RE: censored naked SSE reciprocals, -mrecip

2007-12-29 Thread Dave Korn
On 29 December 2007 23:04, tbp wrote:

> Now that's blazing fast after-sales service. 

> As an extremely satisfied customer, i want to nominate you for the
> 2007 man of the year short list.

  Hear hear!  Uros works very hard and contributes a lot.  Thank you, Uros!

cheers,
  DaveK
-- 
Can't think of a witty .sigline today



Re: censored naked SSE reciprocals, -mrecip

2007-12-29 Thread tbp
On Dec 29, 2007 4:35 PM, Uros Bizjak <[EMAIL PROTECTED]> wrote:
> Attached patch fixes these problems by using correct shortcuts when
> generating intrinsic functions.
>
> Patch was bootstrapped and regression tested with {,-m32} on
> x86_64-pc-linux-gnu. Patch is committed to SVN.
>
> Thanks a lot for your report,
Now that's blazing fast after-sales service.
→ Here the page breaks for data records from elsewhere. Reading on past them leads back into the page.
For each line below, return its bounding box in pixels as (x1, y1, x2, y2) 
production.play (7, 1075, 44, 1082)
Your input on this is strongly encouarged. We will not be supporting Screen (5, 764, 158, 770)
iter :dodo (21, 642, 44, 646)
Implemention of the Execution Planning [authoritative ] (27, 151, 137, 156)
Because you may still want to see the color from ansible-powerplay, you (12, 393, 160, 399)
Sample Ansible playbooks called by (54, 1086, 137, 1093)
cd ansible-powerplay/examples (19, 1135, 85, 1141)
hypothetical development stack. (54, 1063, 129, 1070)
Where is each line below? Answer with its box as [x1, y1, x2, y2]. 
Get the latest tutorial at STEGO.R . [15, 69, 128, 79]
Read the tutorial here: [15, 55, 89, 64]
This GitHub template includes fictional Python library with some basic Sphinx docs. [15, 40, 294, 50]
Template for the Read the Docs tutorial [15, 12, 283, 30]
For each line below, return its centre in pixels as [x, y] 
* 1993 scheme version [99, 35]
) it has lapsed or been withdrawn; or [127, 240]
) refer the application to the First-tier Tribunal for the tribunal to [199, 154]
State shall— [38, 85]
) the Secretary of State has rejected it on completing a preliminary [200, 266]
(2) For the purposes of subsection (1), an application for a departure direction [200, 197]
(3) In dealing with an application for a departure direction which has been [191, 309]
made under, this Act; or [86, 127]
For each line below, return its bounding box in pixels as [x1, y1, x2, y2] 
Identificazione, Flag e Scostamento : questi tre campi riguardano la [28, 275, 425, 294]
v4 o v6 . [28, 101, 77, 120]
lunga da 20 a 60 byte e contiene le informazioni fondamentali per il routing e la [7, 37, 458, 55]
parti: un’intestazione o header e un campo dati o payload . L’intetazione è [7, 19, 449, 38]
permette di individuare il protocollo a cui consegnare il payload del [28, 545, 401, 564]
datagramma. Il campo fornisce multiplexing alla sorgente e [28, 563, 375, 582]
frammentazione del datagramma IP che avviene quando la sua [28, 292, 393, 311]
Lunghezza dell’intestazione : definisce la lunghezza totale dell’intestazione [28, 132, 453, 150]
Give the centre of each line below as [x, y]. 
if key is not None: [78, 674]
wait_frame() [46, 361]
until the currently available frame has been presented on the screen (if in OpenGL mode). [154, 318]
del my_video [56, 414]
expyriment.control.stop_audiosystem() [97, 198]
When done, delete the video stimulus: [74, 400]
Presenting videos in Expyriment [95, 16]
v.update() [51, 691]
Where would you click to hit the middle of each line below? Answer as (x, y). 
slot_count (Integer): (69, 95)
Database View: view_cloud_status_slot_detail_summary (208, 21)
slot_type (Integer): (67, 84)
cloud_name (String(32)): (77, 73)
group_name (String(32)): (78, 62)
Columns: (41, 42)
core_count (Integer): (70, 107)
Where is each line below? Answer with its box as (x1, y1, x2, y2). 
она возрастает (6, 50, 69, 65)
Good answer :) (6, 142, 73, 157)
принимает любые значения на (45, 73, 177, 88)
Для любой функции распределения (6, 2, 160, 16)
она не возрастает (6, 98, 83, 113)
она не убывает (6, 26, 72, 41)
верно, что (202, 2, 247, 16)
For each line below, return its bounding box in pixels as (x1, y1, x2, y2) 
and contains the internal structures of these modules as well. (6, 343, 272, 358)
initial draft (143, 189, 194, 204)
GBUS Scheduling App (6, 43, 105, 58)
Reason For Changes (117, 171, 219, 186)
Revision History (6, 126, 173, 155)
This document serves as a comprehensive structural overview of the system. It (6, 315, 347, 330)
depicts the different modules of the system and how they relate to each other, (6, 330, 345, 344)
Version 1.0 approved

And i get no less than
two undocumented but functional builtins (as opposed to, say
__builtin_ia32_movddup, which is documented but dysfunctional) for the
same price.
As an extremely satisfied customer, i want to nominate you for the
2007 man of the year short list.


Re: censored naked SSE reciprocals, -mrecip

2007-12-29 Thread Uros Bizjak

Hello!


i lately had some use for -mrecip but it turned out to come with all
sorts of strings attached and apparently no opt-out. Briefly, barring
inline asm, i can't get gcc to emit those ops without a NR fixup.
  





Questions:
  a) is that really by design?


No.

Attached patch fixes these problems by using correct shortcuts when 
generating intrinsic functions.


2007-12-29  Uros Bizjak  <[EMAIL PROTECTED]>

   * config/i386/sse.md ("*divv4sf3"): Rename to "sse_divv4sf3".
   ("*sse_rsqrtv4sf2"): Export.
   ("*sse_sqrtv4sf2"): Ditto.
   * config/i386/i386.c (enum ix86_builtins) [IX86_BUILTIN_RSQRTPS_NR,
   IX86_BUILTIN_SQRTPS_NR]: New constants.
   (struct builtin_description) [IX86_BUILTIN_DIVPS]: Use
   CODE_FOR_sse_divv4sf3.
   [IX86_BUILTIN_SQRTPS]: Use CODE_FOR_sse_sqrtv4sf2.
   [IX86_BUILTIN_SQRTPS_NR]: New.
   [IX86_BUILTIN_RSQRTPS_NR]: Ditto.
   (ix86_init_mmx_sse_builtins): Initialize 
__builtin_ia32_rsqrtps_nr and

   __builtin_ia32_sqrtps_nr.
   (ix86_builtin_vectorized_function): Convert BUILT_IN_SQRTF to
   IX86_BUILTIN_SQRTPS_NR.
   (ix86_builtin_reciprocal): Convert IX86_BUILTIN_SQRTPS_NR to
   IX86_BUILTIN_RSQRTPS_NR.

Patch was bootstrapped and regression tested with {,-m32} on 
x86_64-pc-linux-gnu. Patch is committed to SVN.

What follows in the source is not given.